In both cases, the data analyst’s job is to assess the situation, look at the data, obtain information about the context and why the data are missing (from a subject matter expert), and then decide on an appropriate path forward. Even with these two scenarios, there is no generic path forward.
The audience is another key factor that primarily influences how we analyze the data and present the results. One useful approach is to think about what final products need to be produced and then work backwards from there to produce the result. For example, if the “audience” is another algorithm or procedure, then the exact nature of the output may not be important as along as it can be appropriately fed into the next part of the pipeline. A priority will be placed on making sure the output is machine readable. In addition, interpretability may not weigh that heavily because no human being will be looking at the output of this part. However, if a person will be looking at the results, then you may want to focus on a modeling approach that lets that person reason about the data and understand how the data inform the results.

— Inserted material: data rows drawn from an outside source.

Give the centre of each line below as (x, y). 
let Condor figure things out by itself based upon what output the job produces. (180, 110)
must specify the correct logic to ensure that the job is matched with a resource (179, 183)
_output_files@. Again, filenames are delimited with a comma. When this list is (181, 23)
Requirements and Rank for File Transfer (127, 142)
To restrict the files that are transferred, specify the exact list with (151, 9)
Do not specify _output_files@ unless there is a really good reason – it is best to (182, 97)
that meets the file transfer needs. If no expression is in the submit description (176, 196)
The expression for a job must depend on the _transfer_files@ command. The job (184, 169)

In one extreme case, if the audience is another data analyst, you may want to do a relatively “light” analysis (maybe just some preprocessing) but then prepare the data in such a way that it can be easily distributed to others to do their own analysis. This could be in the form of an R package or a CSV file or something else. Other analysts may not care about your fancy visualizations or models; they’d rather have the data for themselves and make their own results.
A data analyst must make a reasonable assessment of the audience’s needs, background, and preferences for receiving data analytic results. This may require some creative guessing. If the audience is available to the analyst, the analyst should ask questions about how best to present results. Otherwise, reasonable assumptions must be made or contingencies (e.g. backup slides, appendices) can be prepared for the presentation itself.

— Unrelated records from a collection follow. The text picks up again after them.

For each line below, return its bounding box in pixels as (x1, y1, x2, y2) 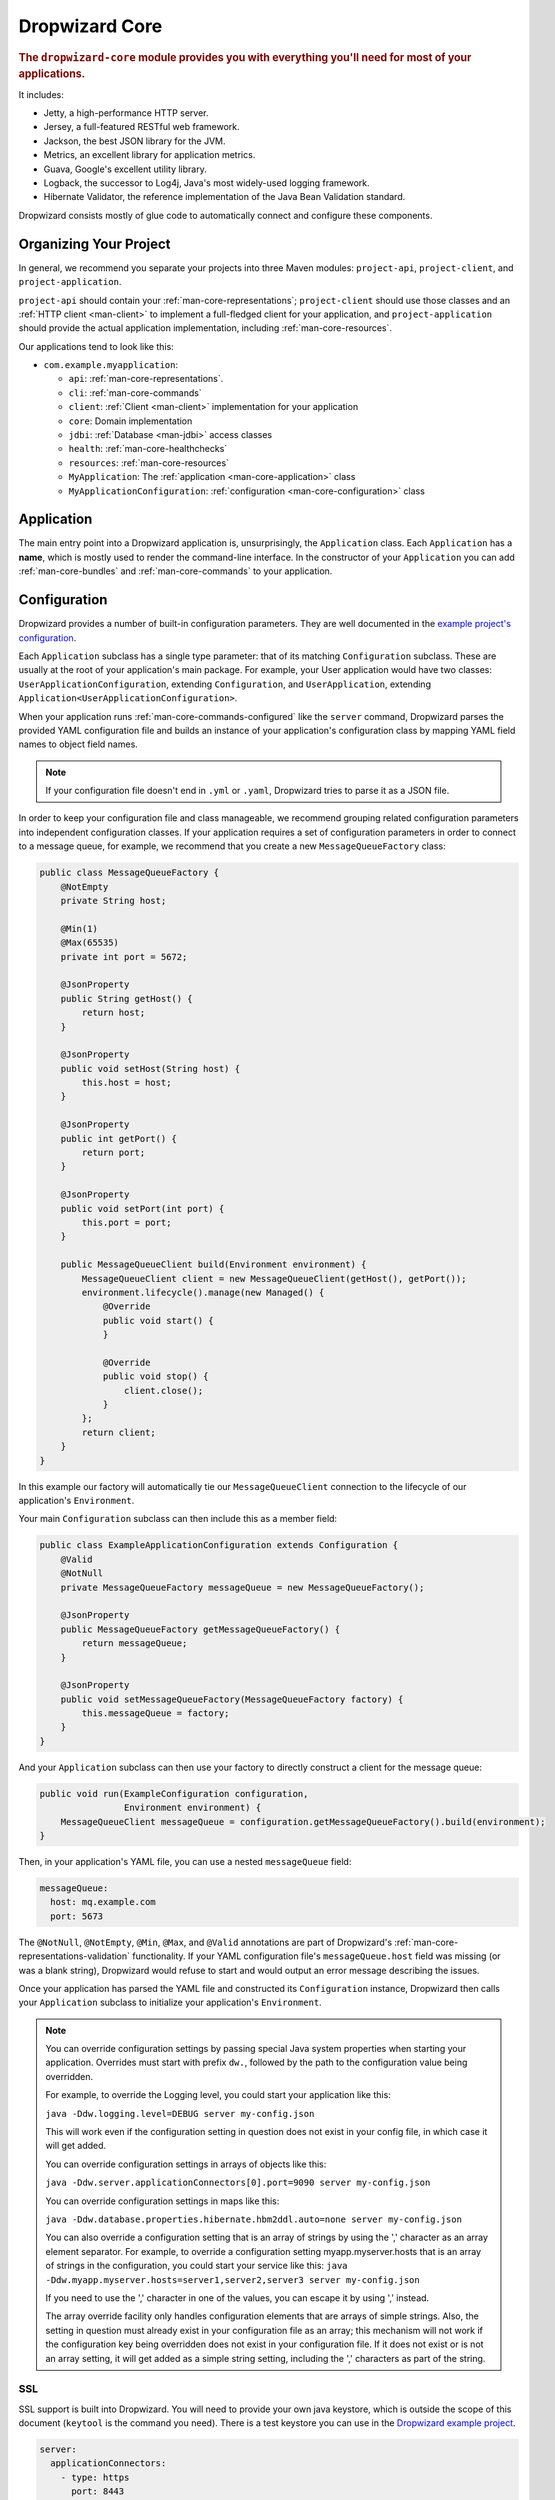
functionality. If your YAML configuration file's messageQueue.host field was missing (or (131, 1950, 501, 1962)
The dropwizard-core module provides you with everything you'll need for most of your (18, 50, 472, 64)
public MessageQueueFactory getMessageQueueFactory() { (60, 1623, 341, 1635)
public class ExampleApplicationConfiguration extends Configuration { (39, 1540, 399, 1551)
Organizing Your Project (18, 235, 171, 252)
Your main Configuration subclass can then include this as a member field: (18, 1513, 338, 1525)
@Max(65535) (60, 937, 120, 949)
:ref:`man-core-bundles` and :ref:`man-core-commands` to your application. (18, 565, 333, 577)

The data analyst will likely have to work under a set of resource constraints, placing boundaries on what can be done with the data. The first and foremost constraint is likely to be time. One can only try so many things in the time allotted, or some analyses may take too long to complete. Therefore, compromises may need to be made unless more time and resources can be negotiated. Tooling will be limited in that certain combinations of models and software may not exist and there may not be time to develop new tools from scratch.

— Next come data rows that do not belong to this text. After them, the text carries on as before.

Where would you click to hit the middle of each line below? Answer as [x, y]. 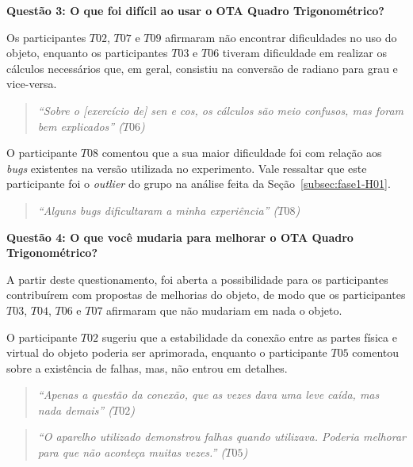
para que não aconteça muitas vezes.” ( [132, 452]
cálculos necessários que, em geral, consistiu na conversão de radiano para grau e [202, 68]
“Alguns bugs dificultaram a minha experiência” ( [158, 210]
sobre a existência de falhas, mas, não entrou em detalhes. [147, 367]
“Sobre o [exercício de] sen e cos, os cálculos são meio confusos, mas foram [221, 110]
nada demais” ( [75, 410]
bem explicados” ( [80, 126]
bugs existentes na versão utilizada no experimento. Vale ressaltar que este [187, 168]
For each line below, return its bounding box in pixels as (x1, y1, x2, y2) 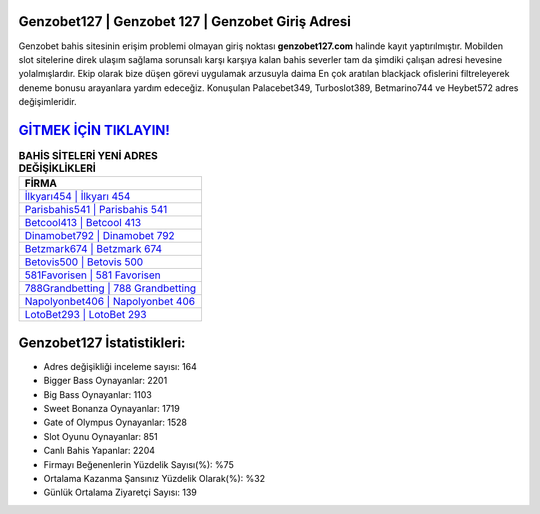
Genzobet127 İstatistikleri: (18, 334, 186, 351)
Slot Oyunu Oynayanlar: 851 (43, 430, 159, 442)
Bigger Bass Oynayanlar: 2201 (43, 375, 168, 387)
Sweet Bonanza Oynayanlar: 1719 (43, 403, 180, 415)
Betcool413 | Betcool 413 (24, 216, 142, 230)
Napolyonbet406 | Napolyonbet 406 (24, 295, 195, 309)
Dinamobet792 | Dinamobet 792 (24, 229, 175, 243)
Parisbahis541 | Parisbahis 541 (24, 203, 168, 217)

A good data analyst must make an estimate of the time available and determine whether it is sufficient to complete the analysis. If resources are insufficient, then the analyst must either negotiate for more resources or adapt the analysis to fit the available resources. Creativity will almost certainly be required when there are severe resource constraints, in order to squeeze as much productivity out of what is available.
Context, audience, and resources can all place different kinds of constraints on a data analysis, forcing the analyst to employ different kinds of creativity to get the job done. Although I’ve presented each context, audience, and resources separately here, in most analyses all of these factors will play a role simultaneously. The complexity of the constraint environment (and their various interactions) can grow quickly, placing increasing pressure on the analyst to think creatively to produce useful results.